The sale of the city's water treatment plant is the most important decision to face city voters in decades, yet the response seems to be apathy.
"This one is hard to read," Dill said. "We have no idea how it's going to go. Either people have already made up their minds how they are going to vote, or they just don't care. I'm afraid it's the latter."
Residents who attended the meeting questioned why few people attended. Most notably absent, they said, were citizens who organized the referendum effort.
Dill suggested those who wanted the sale put before a vote of the people accomplished that goal. He said, however, he doesn't even know if the people who organized the referendum are against the sale. The issue for them seemed to be taking the deal off the city council table and putting it before voters.
Dill explained the city's reasons for wanting to sell the treatment plant and water distribution system.
The sale would get the city, which is in state-designated fiscal emergency, out of debt.
About the deal
Under the terms of the agreement approved by city council in November 2005, Aqua would assume the 4.2 million debt the city still owes for repairs made to the plant several years ago.
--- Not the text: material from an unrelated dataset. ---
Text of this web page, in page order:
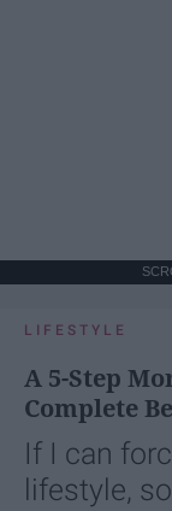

Aqua would pay the city 3 million up front and 300,000 a year for 10 years, as well as make 100,000 a year in improvements to the system.
"We just can't afford the water plant anymore," he said. "It is a liability now, not an asset."
He said the plant was built to serve the 14,000 people who lived in Campbell in the 1940s. Since then, the population has plunged to about 8,900. Residents have already seen an increase in their water bills.
The city not only lost residential customers, but large commercial and industrial ones as well, he said.
Dill said when the city went into fiscal emergency, the first thing state officials said was the city ought not to be in the utility business.
He said city officials worked hard to get a fair deal for the city -- and one in which the water plant employees can keep their jobs.
About 1 million of the initial 3 million would be used to bring city accounts out of debt, then the rest will go into capital improvement and economic development funds, Dill explained. He said millions of dollars are needed for demolition all over the city, and at least 1 million is needed to clean up the 37 acres of former industrial property the city owns.
There are grants available for cleanup and economic development, but most grants require local matching money, he said. "To do just about anything, you need seed money," he said.